Friday, March 6, 2009

Why I Love This Job

When the sky is grey and a drizzle tumbles down from the sky and dampens my trenchcoat as I walk by the bookstore, taking in the sweet smells coming from the flower shop around the corner, I know that I live in Paris. The vespas, smartcars, and ancient romantic architecture overflowing with small garden spaces set the perfect backdrop for these afternoon promenades through the city of my dreams. Late-night taxi rides back to my home in the sixteenth arrondisment showcase the illuminated city through my backseat window, and it captivates me. In the magical times that seem to generate themselves here, I forget about how much my feet hurt after dancing for hours in stilettos, and even how much I miss all the little comforts of my small-town New Hampshire life.

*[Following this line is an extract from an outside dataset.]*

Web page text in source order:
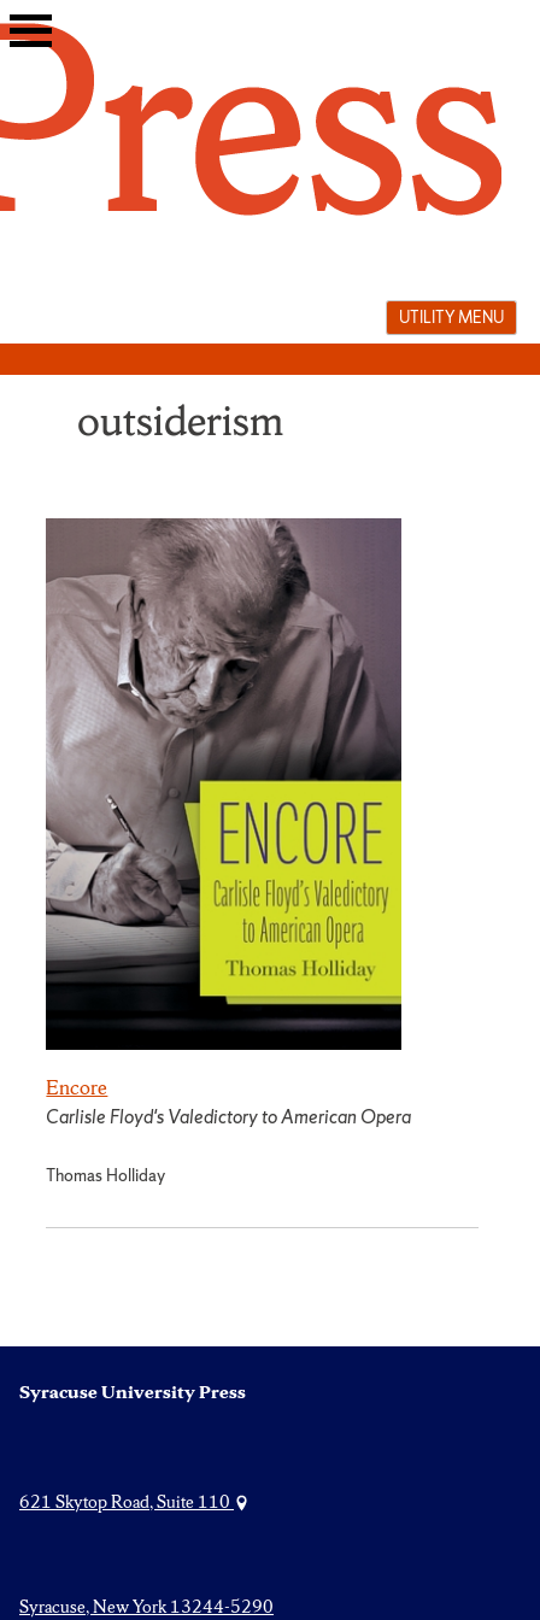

A midday cup of Carte Noir coffee and pleasant chats with Marie and Angela have provided me a new form of comfort, along with the bedtime kisses I receive from Etienne at the end of each workday. The thousands of reasons I could come up with to explain what it is that makes me able to truly enjoy the life I have here could never fully captivate the immense pleasure I get out of the rare and precious moments when the four year old I adore comes through and surprises me with small, yet at the same time grand, breakthroughs in his young life. Sometimes, it's just a smile that he gives me when the day seems long, and other times, it's the first ABC song or word or counting that he shows me he can do all by himself. Occasionally, it's a day of polite requests and unlimited laughter, or, my personal favorite, an hour or two of make-believe that enraptures the two of us so deeply that I forget that I'm at work.
To top off having the most incredible job I could have asked for in the most magnificent place I could ever imagine, my host family is a true second family who makes me feel worthwhile when I want to fall apart, and they do it without trying or even realizing it.
We went to Verbier, Switzerland, in the Alps, and the mountains were glass sculptures hand-blown by the universe for humans to admire for all time. Slow mornings in my own big, comfy bed, led to long breakfasts with Etienne and hours of snowman-building, slipping and sliding in slush, and sledding down the bottom of the mountain. Nearly every night was spent with Disney movies and room service before bed, and I wouldn't change it for the best restaurant in all of Europe. The landscape and long drive made me reminiscent of the White Mountain trips with Daddy every winter, and I wrote him a long letter telling him how much I wished he could be there.
Marie saw my manly old ski gear and insisted on giving me money to go shopping and buy a hot pink replacement, knowing I couldn't afford it on my own. She is the most generous woman I've ever had the pleasure of knowing, and I get to live daily in her presence. This is just one of the unlimited and ever-growing reasons that I admire her.
Upon our return to the city of lights, I enjoyed a day of relaxation, painting, self-pampering, and meeting up with a good friend for the evening. When work started again on Monday, it felt like a coming-home of sorts. In getting back into the swing of things and catching up on emails and re-writing my to-do list, I heard from my friend Ali from South Africa and decided to check up on the possibility of making a trip down to visit her, just to see if it's at all possible. As it turns out, it's not only possible, it's going to happen!
My payment for the Swiss vacation was much larger than I had expected, based on Marie's significant re-evaluation of my work during those couple of weeks. I was shocked and blushing when she informed me of the figure, and in all honesty, I'm still a bit mind-boggled at the concept of being paid to take one of the best vacations I've ever had. Nevertheless, it's this new-found financial surplus which is allowing me to make my African adventure next month a reality.
I'm more than aware that I've stated it over and over ever since my arrival, but it's something that cannot be proclaimed enough: I am one of the lucky ones.